Converting an OpenFoodFacts CSV Dump into a SQLite Database with Deno and Streams

A few evenings ago, I came up with the idea to develop an app to capture nutritional information about food. There are some paid APIs, like FatSecret, Spoonacular, and Edamam, that offer a wide range of features. However, for a quick prototype, I didn’t want to spend too much money, so I looked for alternatives and came across OpenFoodFacts.

They offer an API (incomplete and poorly documented) as well as database dumps in various formats like JSON, CSV, and MongoDB. The smallest dump was the compressed CSV file, around 1 GB in size. Once you decompress the GZIP archive, the data takes up over 9 GB on disk. This size is still manageable – unlike the 40+ GB MongoDB dump.

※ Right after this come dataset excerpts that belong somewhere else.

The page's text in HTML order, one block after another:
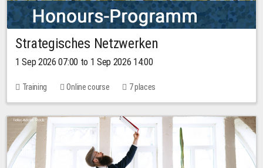
Strategisches Netzwerken
1 Sep 2026 07:00 to 1 Sep 2026 14:00
Training Online course 7 places
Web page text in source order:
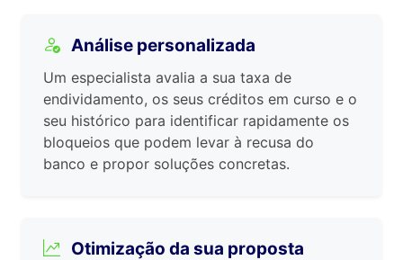
Análise personalizada
Um especialista avalia a sua taxa de
endividamento, os seus créditos em curso e o
seu histórico para identificar rapidamente os
bloqueios que podem levar à recusa do
banco e propor soluções concretas.
Otimização da sua proposta
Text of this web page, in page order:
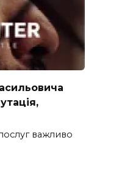
важливо
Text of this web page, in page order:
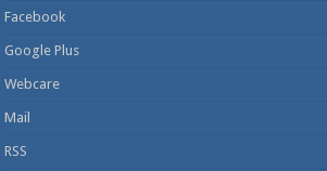
Facebook
Google Plus
Webcare
Mail
RSS
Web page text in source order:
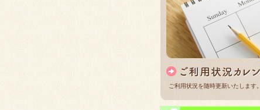
ご利用状況を随時更新いたします。
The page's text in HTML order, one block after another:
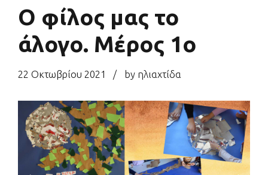
Ο φίλος μας το
άλογο. Μέρος 1ο
22 Οκτωβρίου 2021 by ηλιαχτίδα
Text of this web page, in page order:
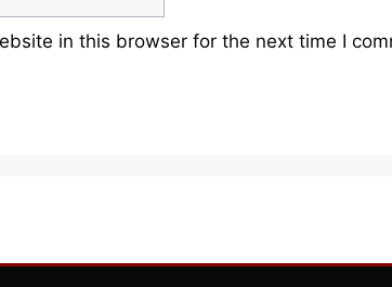
in this browser for the next time I

The challenge now was how to process such large data efficiently and with minimal resources. Loading everything into RAM isn’t a good idea. Why? First, you’d need to load the entire 9 GB file, then create a data structure in memory to convert the data. This would likely double the memory requirement.

Deno can use around 2 GB of RAM by default. While you can increase this limit using flags deno run --v8-flags=--max-old-space-size=SIZE_IN_MB [CMD], even 32 GB would be tight for our purpose.

Deno File Streams to the Rescue

This is where data streams come in. The advantage of streams is that you don’t have to load the entire file into memory; only small chunks are loaded at a time. The processing happens incrementally, like a line reader that only reads one line at a time for processing. This keeps memory usage low and makes conversion efficiently manageable. Long story short:

// Setup our data stream...
const fileHandle = await Deno.open(inputFile);
const stream = fileHandle.readable
  .pipeThrough(new DecompressionStream("gzip")) // unzip on the fly
  .pipeThrough(new TextDecoderStream()) // text data
  .pipeThrough(new TextLineStream()); // use line breaks to define our data chunks

const reader = stream.getReader();
const db = initDB();
let data: ReadableStreamReadResult<string>;

const headers = (await reader.read()).value!.split('\t'); // quick and dirty

do {
  data = await reader.read();
  // data.value contains a text line from the CSV file
  // do some checks to ensure data is valid
  const values = data.value!.split('\t');
  process(headers, values);
} while (!data.done);

// close db connection, otherwise it could leak memory
db.close();

Setup the SQLite database, no rocket science here:

function initDB() {
  // import { Database } from "jsr:@db/sqlite@0.11";
  const db = new Database("test.db");
  db.exec(`
    CREATE TABLE IF NOT EXISTS food_items (
      code TEXT PRIMARY KEY,
      product_name TEXT NOT NULL,
      ...
  `);
  return db;
}

Let’s get our hands on the raw CSV file and convert it into a usable data structure. The code here is just a rough version to get you up and running. I like to get my hands on early to see some results. You can make it pretty, later.

// headers are just a string array like ["code", "product_name", ...]
// values represents one data set from the csv file like
//   ["0000001", "Apple Pie", ...]
//      ^ code     ^ product_name
// so we know that values[0] is always the "code" here and 
// values[1] is the product name

function process(headers: string[], values: string[]) {
  // for demo purpose
  const indexCode = headers.indexOf("code");
  const indexProductName = headers.indexOf("product_name");

  // perform some validity checks, e.g. product name and code is set
  
  // our data object we want to store
  const foodItem: any = {};

  for (let h = 0; h < headers.length; h++) {
    const header = headers[h];

    // implement filter for headers

    foodItem[header] = values[h].trim();
  }

  persist(foodItem);
}

Now let’s store our food data object into our database.

function persist(foodItem: any) {
  // perform some sanity checks
  // here we just check if there is actual any value we can import
  const insertKeys = Object.keys(foodItem)
    .filter((k) => foodItem[k] != "" && foodItem[k] != null);

  // prepare our sql query for inserting values  
  const sql = `INSERT INTO food_items (${ insertKeys.join(",") }) 
    VALUES (${ insertKeys.map((_v) => "?").join(",") });`;

  // provide the needed values
  const insertValues = insertKeys.map((k) => foodItem[k]);

  try {
    db.exec(sql, insertValues);
  } catch (err) {
    // implement your error handling
    console.error(err);
  }
}

That’s basically it. You can use this as a quick starting template to get something up and running.